Si la partie du corps est sujet, on emploie le possessif : mon genou me fait mal, mes yeux sont fatigués, mon nez a pris un coup de soleil… Cependant, souvenez-vous que nous sommes en français et qu’il n’est pas impossible que vous entendiez parfois l’article défini en sujet. Par exemple, si je dis “le genou me fait mal”, il est assez évident que je parle de mon genou, et l’article défini est donc possible.
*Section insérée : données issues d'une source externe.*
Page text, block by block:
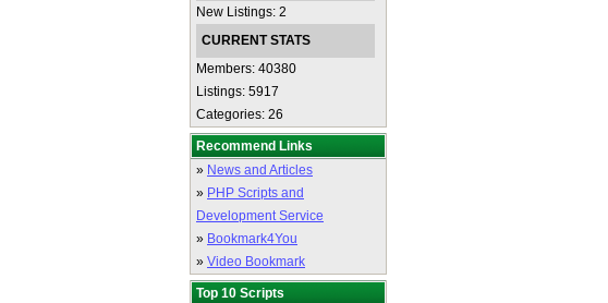
New Listings: 2
CURRENT STATS
Members: 40380
Listings: 5917
Categories: 26
Recommend Links
» News and Articles
» PHP Scripts and
Development Service
» Bookmark4You
» Video Bookmark
Top 10 Scripts
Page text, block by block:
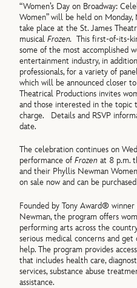
“Women’s Day on Broadway:
Women” will be held on Monday,
take place at the St. James
musicalFrozen.This first-of-its-
some of the most accomplished
entertainment industry, in
professionals, for a variety of
which will be announced closer
Theatrical Productions invites
and those interested in the
charge. Details and RSVP
date.
The celebration continues on
performance ofFrozenat 8 p.m.
and their Phyllis Newman
on sale now and can be
Founded by Tony Award®
Newman, the program offers
performing arts across the
serious medical concerns and
help. The program provides
that includes health care,
services, substance abuse
assistance.
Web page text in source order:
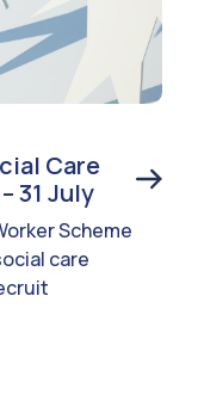
Care
31 July
Scheme
care
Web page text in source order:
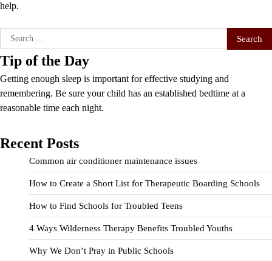
help.
Search
for:
Tip of the Day
Getting enough sleep is important for effective studying and
remembering. Be sure your child has an established bedtime at a
reasonable time each night.
Recent Posts
Common air conditioner maintenance issues
How to Create a Short List for Therapeutic Boarding Schools
How to Find Schools for Troubled Teens
4 Ways Wilderness Therapy Benefits Troubled Youths
Why We Don’t Pray in Public Schools
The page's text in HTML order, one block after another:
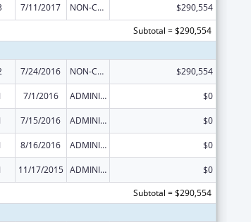
7/11/2017 NON-COMPETING CONTINUATION
$290,554
Subtotal = $290,554
7/24/2016 NON-COMPETING CONTINUATION $290,554
7/1/2016 ADMINISTRATIVE SUPPLEMENT ( + OR - ) (DISCRETIONARY OR BLOCK AWARDS) $0
7/15/2016 ADMINISTRATIVE SUPPLEMENT ( + OR - ) (DISCRETIONARY OR BLOCK AWARDS) $0
8/16/2016 ADMINISTRATIVE SUPPLEMENT ( + OR - ) (DISCRETIONARY OR BLOCK AWARDS) $0
11/17/2015 ADMINISTRATIVE SUPPLEMENT ( + OR - ) (DISCRETIONARY OR BLOCK AWARDS)
$0
Subtotal = $290,554
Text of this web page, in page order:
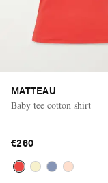
MATTEAU
Baby tee cotton shirt
€260
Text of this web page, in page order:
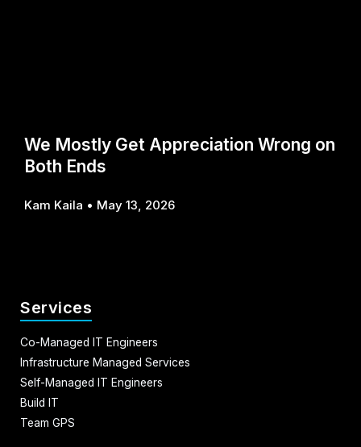
We Mostly Get Appreciation Wrong on
Both Ends
Kam Kaila May 13, 2026
Services
Co-Managed IT Engineers
Infrastructure Managed Services
Self-Managed IT Engineers
Build IT
Team GPS
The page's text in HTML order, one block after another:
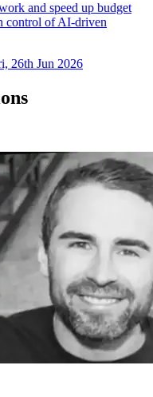
and speed up budget
control of AI-driven
26th Jun 2026
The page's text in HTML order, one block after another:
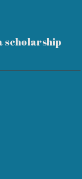
scholarship
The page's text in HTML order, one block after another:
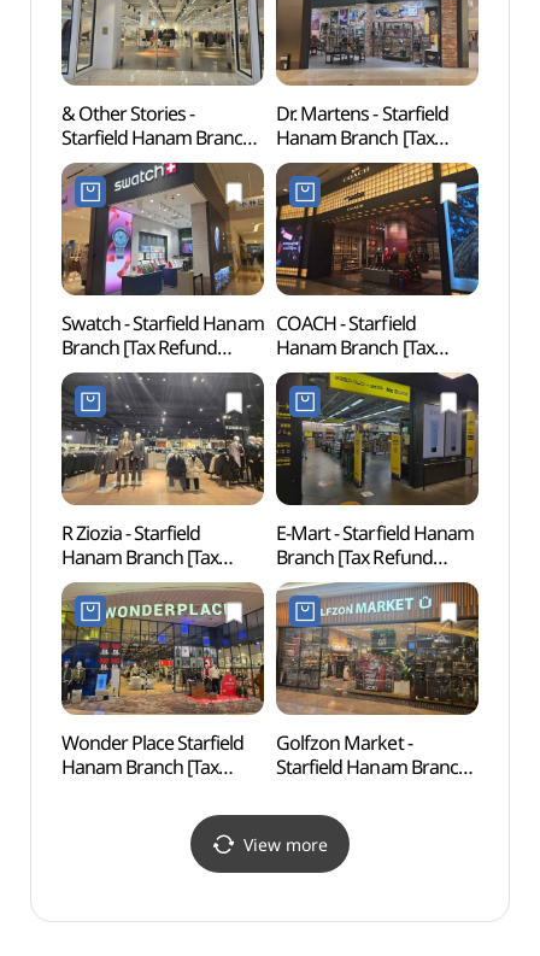
& Other Stories -
Starfield Hanam Branch
[Tax Refund Shop]
(앤아더스토리즈
스타필드 하남점)
Dr. Martens - Starfield
Hanam Branch [Tax
Refund Shop](닥터마틴
스타필드 하남점)
Swatch - Starfield Hanam
Branch [Tax Refund
Shop](스와치 스타필드
하남점)
COACH - Starfield
Hanam Branch [Tax
Refund Shop](코치
스타필드 하남점)
R Ziozia - Starfield
Hanam Branch [Tax
Refund Shop](지오지아
스타필드 하남점)
E-Mart - Starfield Hanam
Branch [Tax Refund
Shop](노브랜드 스타필드
하남점)
Wonder Place Starfield
Hanam Branch [Tax
(원더플레이스 스타필드
Golfzon Market -
Starfield Hanam Branch
(골프존마켓 스타필드
하남점)
View more
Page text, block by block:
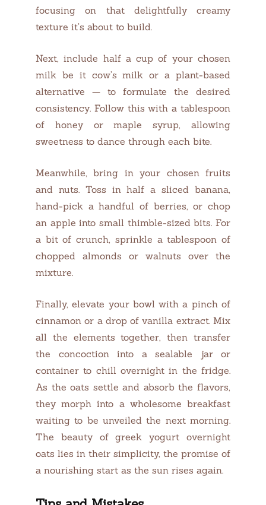
focusing on that delightfully creamy
texture it’s about to build.
Next, include half a cup of your chosen
milk be it cow’s milk or a plant-based
alternative — to formulate the desired
consistency. Follow this with a tablespoon
of honey or maple syrup, allowing
sweetness to dance through each bite.
Meanwhile, bring in your chosen fruits
and nuts. Toss in half a sliced banana,
hand-pick a handful of berries, or chop
an apple into small thimble-sized bits. For
a bit of crunch, sprinkle a tablespoon of
chopped almonds or walnuts over the
mixture.
Finally, elevate your bowl with a pinch of
cinnamon or a drop of vanilla extract. Mix
all the elements together, then transfer
the concoction into a sealable jar or
container to chill overnight in the fridge.
As the oats settle and absorb the flavors,
they morph into a wholesome breakfast
waiting to be unveiled the next morning.
The beauty of greek yogurt overnight
oats lies in their simplicity, the promise of
a nourishing start as the sun rises again.
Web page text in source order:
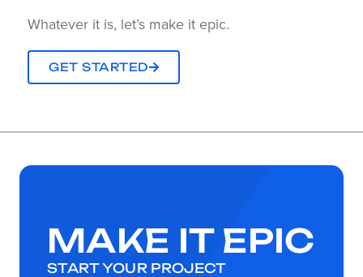
Whatever it is, let’s make it epic.
GET STARTED
MAKE IT EPIC
START YOUR PROJECT
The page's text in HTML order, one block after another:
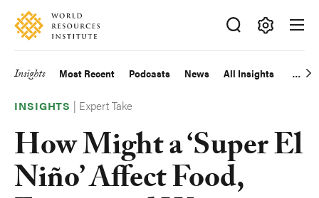
Skip
main
Accessibility
Making
Big
Happen
Main
navigation
Insights Most Recent Podcasts News All Insights
INSIGHTS | Expert Take
How Might a ‘Super El
Niño’ Affect Food,
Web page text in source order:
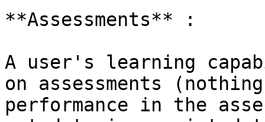
**Assessments** :
A user's learning
on assessments
performance in the
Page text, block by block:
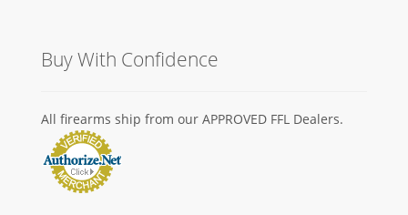
Buy With Confidence
All firearms ship from our APPROVED FFL Dealers.

Dans ce cas, les deux sont possibles.

Si la partie du corps est object direct et que la relation de possession est évidente, on utilise l’article défini : j’ai mal à la tête (la mienne), elle a levé la main (la sienne), il a levé les yeux au ciel (les siens)… Il n’y a pas d’ambigüité sur le possesseur.

  • Qui fait l’action sur la partie du corps ?
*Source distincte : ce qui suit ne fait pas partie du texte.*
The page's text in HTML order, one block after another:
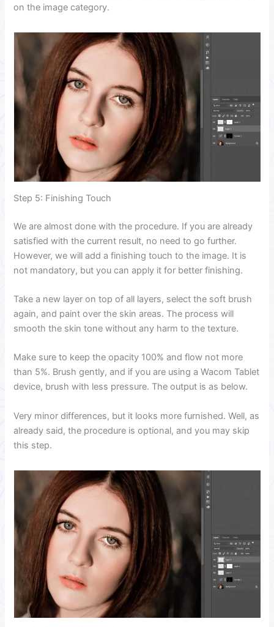
on the image category.
Step 5: Finishing Touch
We are almost done with the procedure. If you are already
satisfied with the current result, no need to go further.
However, we will add a finishing touch to the image. It is
not mandatory, but you can apply it for better finishing.
Take a new layer on top of all layers, select the soft brush
again, and paint over the skin areas. The process will
smooth the skin tone without any harm to the texture.
Make sure to keep the opacity 100% and flow not more
than 5%. Brush gently, and if you are using a Wacom Tablet
device, brush with less pressure. The output is as below.
Very minor differences, but it looks more furnished. Well, as
already said, the procedure is optional, and you may skip
this step.
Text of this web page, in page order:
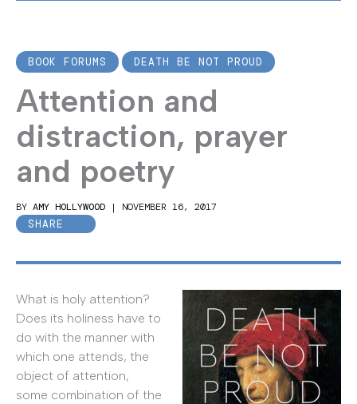
BOOK FORUMS DEATH BE NOT PROUD
Attention and
distraction, prayer
and poetry
BY AMY HOLLYWOOD | NOVEMBER 16, 2017
SHARE
What is holy attention?
Does its holiness have to
do with the manner with
which one attends, the
object of attention,
some combination of the
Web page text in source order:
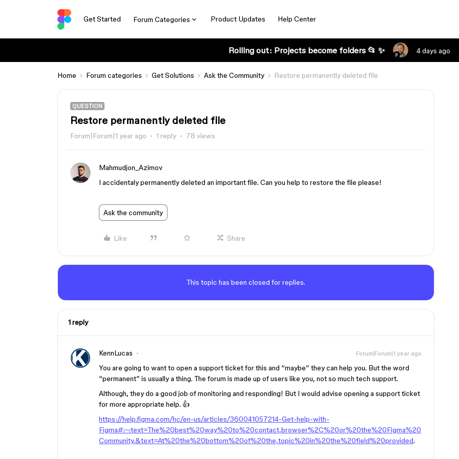
Get Started Forum Categories Product Updates Help Center
Rolling out: Projects become folders 📂 ✨ 4 days ago
Home Forum categories Get Solutions Ask the Community Restore permanently deleted file
QUESTION
Restore permanently deleted file
Forum|Forum|1 year ago 1 reply 78 views
Mahmudjon_Azimov
I accidentaly permanently deleted an important file. Can you help to restore the file please!
Ask the community
Like Share
This topic has been closed for replies.
1 reply
KennLucas Forum|Forum|1 year ago
You are going to want to open a support ticket for this and “maybe” they can help you. But the word
“permanent” is usually a thing. The forum is made up of users like you, not so much tech support.
Although, they do a good job of monitoring and responding! But I would advise opening a support ticket
for more appropriate help. 👍
https://help.figma.com/hc/en-us/articles/360041057214-Get-help-with-
Figma#:~:text=The%20best%20way%20to%20contact,browser%2C%20or%20the%20Figma%20
Community.&text=At%20the%20bottom%20of%20the,topic%20in%20the%20field%20provided.
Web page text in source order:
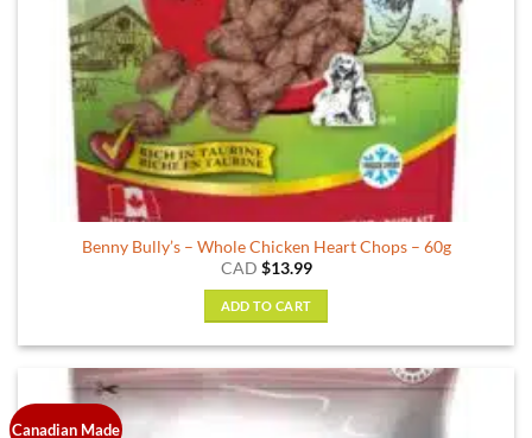
Benny Bully’s – Whole Chicken Heart Chops – 60g
CAD $13.99
ADD TO CART
Canadian Made
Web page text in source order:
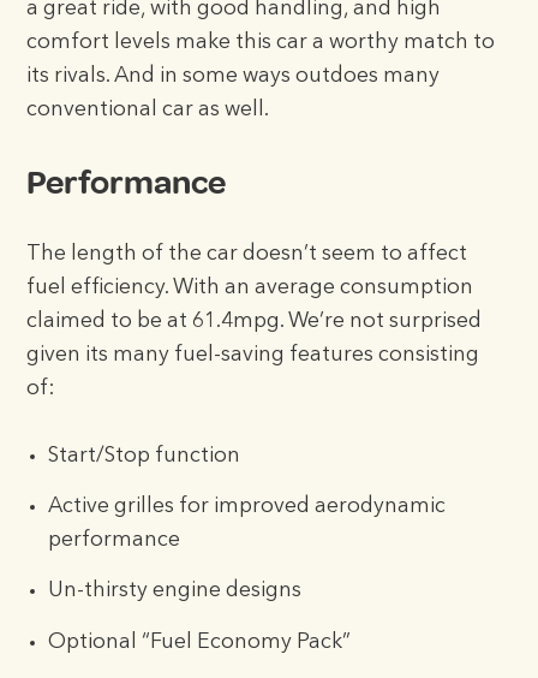
a great ride, with good handling, and high
comfort levels make this car a worthy match to
its rivals. And in some ways outdoes many
conventional car as well.
Performance
The length of the car doesn’t seem to affect
fuel efficiency. With an average consumption
claimed to be at 61.4mpg. We’re not surprised
given its many fuel-saving features consisting
of:
Start/Stop function
Active grilles for improved aerodynamic
performance
Un-thirsty engine designs
Optional “Fuel Economy Pack”
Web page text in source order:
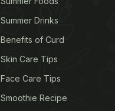
Summer Drinks
Benefits of Curd
Skin Care Tips
Face Care Tips
Smoothie Recipe
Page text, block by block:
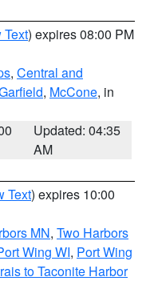
Text) expires 08:00 PM
, Central and
, McCone, in
Updated: 04:35
AM
Text) expires 10:00
MN, Two Harbors
Wing WI, Port Wing
to Taconite Harbor
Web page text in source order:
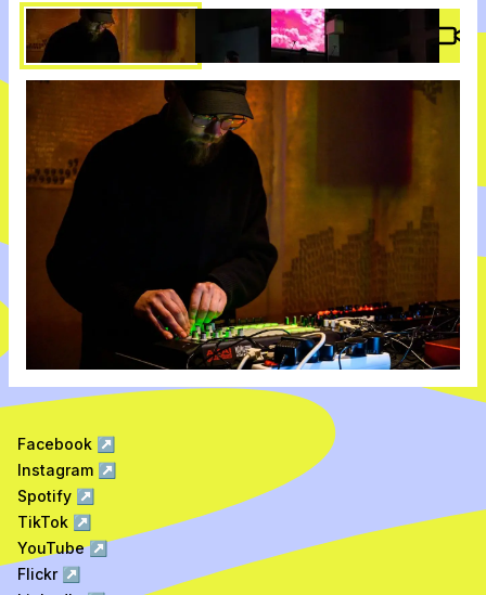
Facebook ↗
Instagram ↗
Spotify ↗
TikTok ↗
YouTube↗
Flickr↗
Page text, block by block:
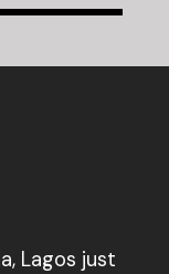
Lagos just
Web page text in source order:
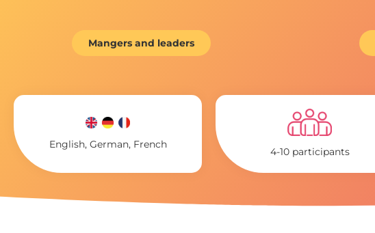
Mangers and leaders
English, German, French
4-10 participants
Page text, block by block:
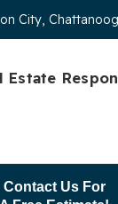
City,
Estate
Contact Us For
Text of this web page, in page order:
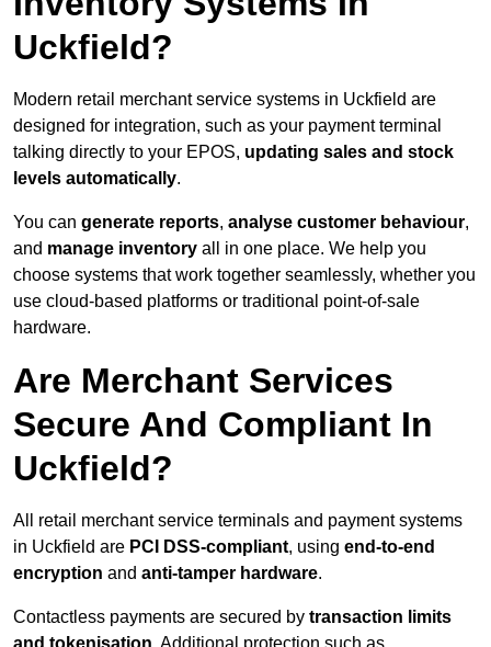
Uckfield?
Modern retail merchant service systems in Uckfield are
designed for integration, such as your payment terminal
talking directly to your EPOS, updating sales and stock
levels automatically.
You can generate reports, analyse customer behaviour,
and manage inventory all in one place. We help you
choose systems that work together seamlessly, whether you
use cloud-based platforms or traditional point-of-sale
hardware.
Are Merchant Services
Secure And Compliant In
Uckfield?
All retail merchant service terminals and payment systems
in Uckfield are PCI DSS-compliant, using end-to-end
encryption and anti-tamper hardware.
Contactless payments are secured by transaction limits

Que vous fassiez l’action sur votre propre corps ou sur celui de quelqu’un d’autre, il faut utiliser l’article défini, mais quand c’est sur quelqu’un d’autre, vous devez également utiliser un pronom COI : je lui ai touché le bras (le sien), elle m’a attrapé la main (la mienne), il lui a écrasé le pied, etc.
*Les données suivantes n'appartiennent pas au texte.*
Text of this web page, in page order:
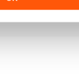
View|Add to Cart
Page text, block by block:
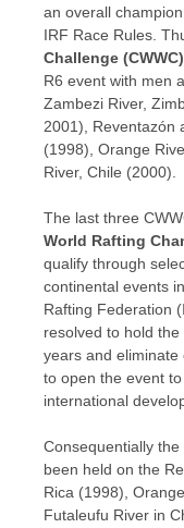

Si vous dites : *J’ai touché le bras, on se demande le bras de qui ? *Elle a attrapé la main, la main de qui ? *Il a écrasé le pied, le pied de qui ?

  • Le nom est-il modifié par un adjectif (ou un équivalent) ?

Si le nom est modifié, il faut utiliser l’adjectif possessif : elle se brosse ses longs cheveux pendant 10 minutes tous les matins, il a écorché son dos musclé en faisant du sport (sans adjectif, on dirait plutôt : il s’est écorché le dos).

On utilisera l’article défini avec les adjectifs droit·e et gauche : il s’est écorché le genou gauche, j’ai mal à la main droite.

On pourrait en dire un peu plus à ce sujet et parler de l’article indéfini qui est également parfois adéquat, mais si vous savez cela, vous en savez déjà beaucoup. Une erreur assez fréquente que font les apprenant·e·s, c’est de calquer sur les structures anglaises et d’utiliser le possessif quand on doit plutôt utiliser le défini.

C’est ma faute OU de ma faute ?

On ne va pas parler de fautes d’orthographe ou de fautes de langage, mais de faute dans le sens de responsabilité. J’ai récemment hésité en voulant dire que quelque chose était ma faute. Devais-je dire que c’était ma faute ou de ma faute ? Instinctivement, j’avais envie de dire que c’était ma faute, mais j’avais l’impression que ce serait aussi correct de dire que c’était de ma faute.

J’ai donc fait quelques recherches et en fait on peut dire les deux ! Il semblerait que la construction sans de soit plus soutenue, et celle avec de plus courante, mais elles veulent dire exactement la même chose et sont toutes deux correctes.

Cependant, quand un complément de nom suit faute, on préfère ne pas utiliser de pour éviter la répétition. On dira donc que c’est la faute de Jérôme plutôt que c’est de la faute de Jérôme. Même si en fait, il n’est pas rare d’entendre la deuxième structure.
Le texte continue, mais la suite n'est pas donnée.